May we walk in Beauty!

Sometimes the professor of this course that I am taking in Shaping Classroom Communities will suggest that one option for our writing assignments might be to do something creative rather than purely academic.  This week, one of the assignments was to take a quotation from one of the books we are reading and to reflect on it.  He invited us to consider other forms of creative expression than simple essay.  Here is mine:

Woman in the Wilderness

When I was at the Jesuit monastery, I spent a few quiet hours in the Resource Room, with breezes coming in the open window, paging through the works of the Indian Jesuit priest Anthony de Mello.  Several of de Mello’s books are written as short fiction pieces, each a moment of encounter between seekers or disciples and a Master.  I have been thinking about these short pieces of writing in the weeks since, considering the possibility of working on a similar sort of writing project, incorporating some of the fairy tale images that I have been working with in my poetry.  Reading Parker Palmer’s discussion of the Desert Mothers and Fathers has inspired me to try to create some of these short pieces as a response to this Kairos prompt, with the possibility that I might expand them and add to them in the future.

“We too must stand apart from the modern alliance of knowledge and power.  We too must enter an uncharted space, beyond the familiar confines of the city of intellect, seeking another way to know and to teach” (Palmer 40).

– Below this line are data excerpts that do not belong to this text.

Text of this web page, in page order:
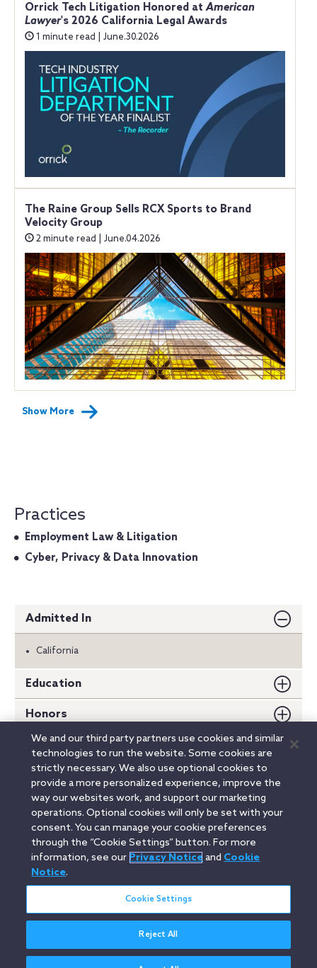
Orrick Tech Litigation Honored atAmerican
Lawyer's 2026 California Legal Awards
1 minute read | June.30.2026
The Raine Group Sells RCX Sports to Brand
Velocity Group
2 minute read | June.04.2026
Show More
Practices
Employment Law & Litigation
Cyber, Privacy & Data Innovation
Admitted In
California
Education
Honors
Memberships
Speeches
Publications
LinkedinYouTubeTwitterFacebookInstagram
entire
site
Secure Login
We and our third party partners use cookies and similar
technologies to run the website. Some cookies are
strictly necessary. We also use optional cookies to
provide a more personalized experience, improve the
way our websites work, and support our marketing
operations. Optional cookies will only be set with your
consent. You can manage your cookie preferences
through the “Cookie Settings” button. For more
information, see our Privacy Noticeand Cookie
Notice.
Cookie Settings
Reject All
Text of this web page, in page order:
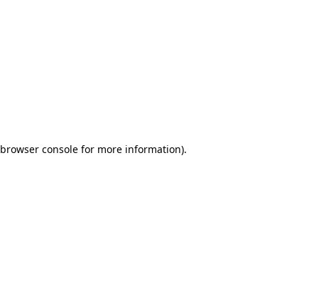
browser consolefor more information).
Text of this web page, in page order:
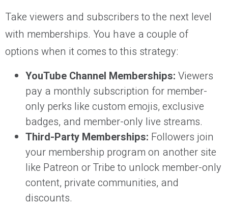
Take viewers and subscribers to the next level
with memberships. You have a couple of
options when it comes to this strategy:
YouTube Channel Memberships: Viewers
pay a monthly subscription for member-
only perks like custom emojis, exclusive
badges, and member-only live streams.
Third-Party Memberships: Followers join
your membership program on another site
like Patreon or Tribe to unlock member-only
content, private communities, and
discounts.
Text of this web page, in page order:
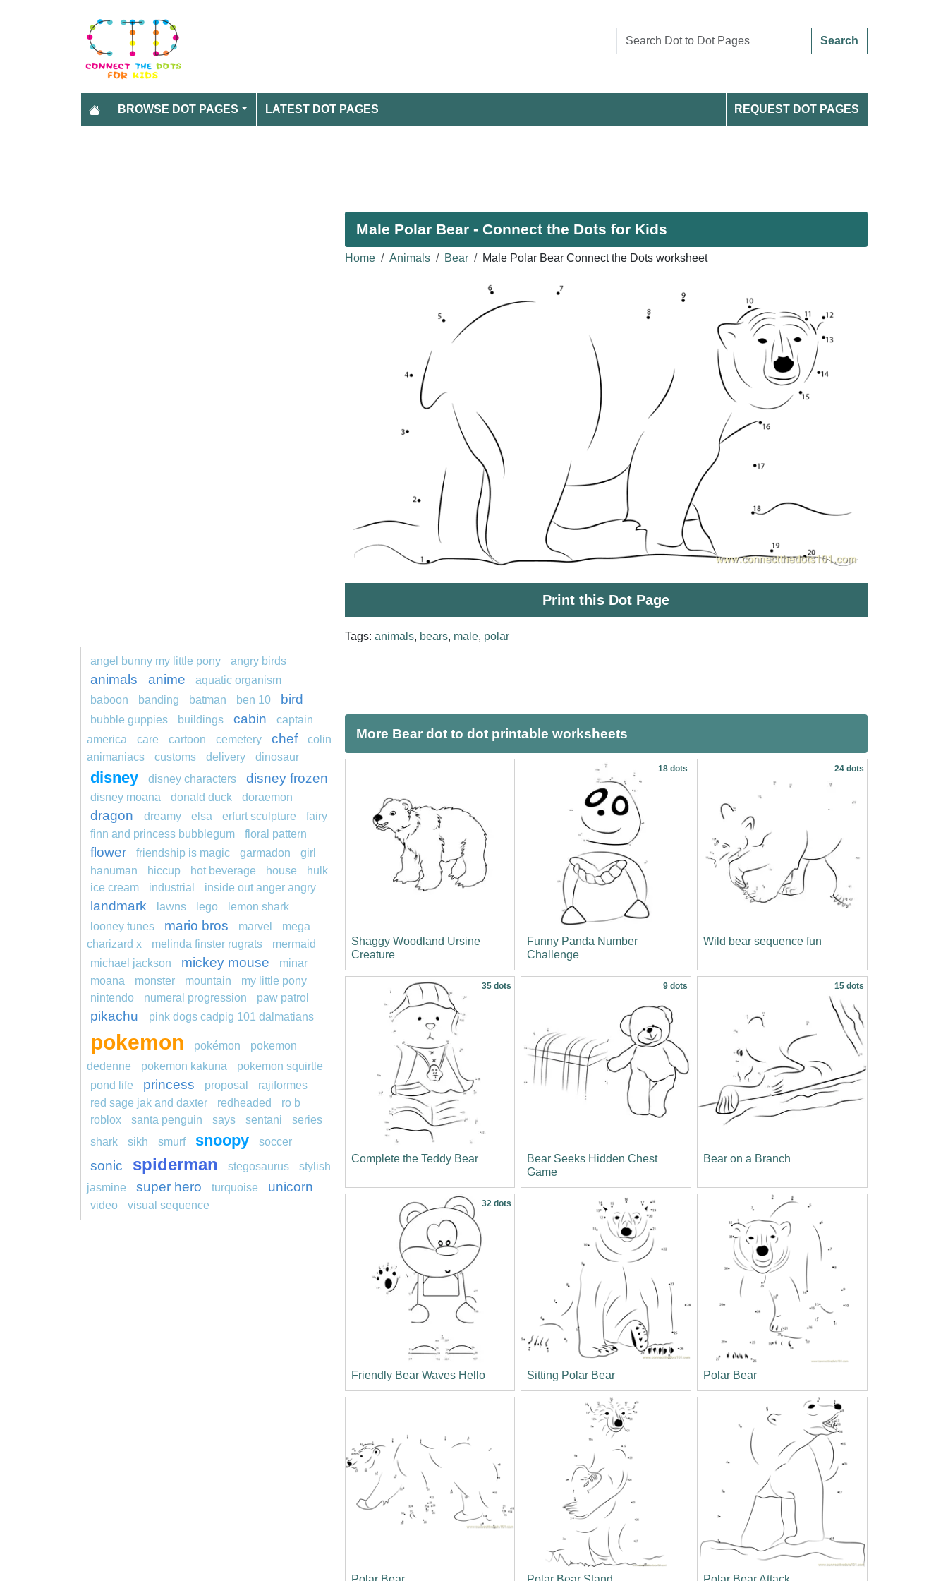
Search
BROWSE DOT PAGES LATEST DOT PAGES REQUEST DOT PAGES
Male Polar Bear - Connect the Dots for Kids
Home Animals Bear Male Polar Bear Connect the Dots worksheet
Print this Dot Page
Tags: animals, bears, male, polar
More Bear dot to dot printable worksheets
Shaggy Woodland Ursine
Creature
18 dots
Funny Panda Number
Challenge
24 dots
Wild bear sequence fun
35 dots
Complete the Teddy Bear
9 dots
Bear Seeks Hidden Chest
Game
15 dots
Bear on a Branch
32 dots
Friendly Bear Waves Hello Sitting Polar Bear Polar Bear
angel bunny my little pony angry birds
animals anime
aquatic organism
baboon
banding batman ben 10 bird
bubble guppies buildings cabin
captain
america
care cartoon cemetery chef
colin
animaniacs
customs delivery dinosaur
disney disney characters disney frozen
disney moana donald duck doraemon
dragon dreamy elsa erfurt sculpture
fairy
finn and princess bubblegum
floral pattern
flower friendship is magic garmadon
girl
hanuman
hiccup hot beverage house
hulk
ice cream
industrial inside out anger angry
landmark lawns lego
lemon shark
looney tunes
mario bros marvel
mega
charizard x
melinda finster rugrats
mermaid
michael jackson
mickey mouse
minar
moana
monster mountain
my little pony
nintendo
numeral progression paw patrol
pikachu pink dogs cadpig 101 dalmatians
pokemon pokémon
pokemon
dedenne
pokemon kakuna
pokemon squirtle
pond life
princess proposal
rajiformes
red sage jak and daxter
redheaded
ro b
roblox
santa penguin says sentani
series
shark
sikh smurf snoopy soccer
sonic spiderman stegosaurus
stylish
jasmine
super hero turquoise unicorn
video visual sequence

The old woman known as Amma lived in a clearing in a forest, far from the well-worn paths of travelers and adventure-seekers.  Her cottage and its little garden could be found by pilgrims and wanderers who left the common ways and followed the trails hidden among brambles along winding streams.

 

LOST AND FOUND

A group of seekers wandered for weeks in the forest, torn by briars and terrified by wild beasts, when finally they stumbled upon the clearing where the old woman kept her small cottage and garden.

“Amma!  Wise Mother!” they cried as they rushed into her garden, “We have finally found you!”

The old one pinched off a tip of mint and crushed it between her fingers, releasing the bright fragrance into the air.  “I was not aware until this moment that I was lost.”

ON THE INDIVIDUALITY OF ANGER

“Elsewhere the world may be blustering or sleeping, wars are fought, people live and die, some nations disintegrate, while others are born, soon to be swallowed up in turn — and in all this sound and fury, amidst eruptions and undertows, while the world goes its merry way, bursts into flames, tears itself apart and is reborn: human life continues to throb. So, let us drink a cup of tea.”  – Muriel Barbery, “The Elegance of the Hedgehog”

Two young activists showed up at Amma’s door one day.  During their travels, they had encountered injustice and evil.  They had marched in the streets to lend their voices to the voiceless.  They had walked with people in great distress.  They had spoken truth to power.  But they had come to doubt themselves and their work in the world.

“You are angry,” she said to them both.  “You carry your anger with you wherever you go.”

They bowed their heads silently for a moment.  “What shall we do?” they finally asked.

“You,” she said to the first, “must carry your anger within you like the coals that start a fire.  Use it to feed you when you feel as though you cannot go on, when you feel your energy flagging.”

“And you,” she said, turning to the other, “you must let your anger go.  Put out those coals, or they will eat you up, and drain your energy, leaving you a burned-out shell.”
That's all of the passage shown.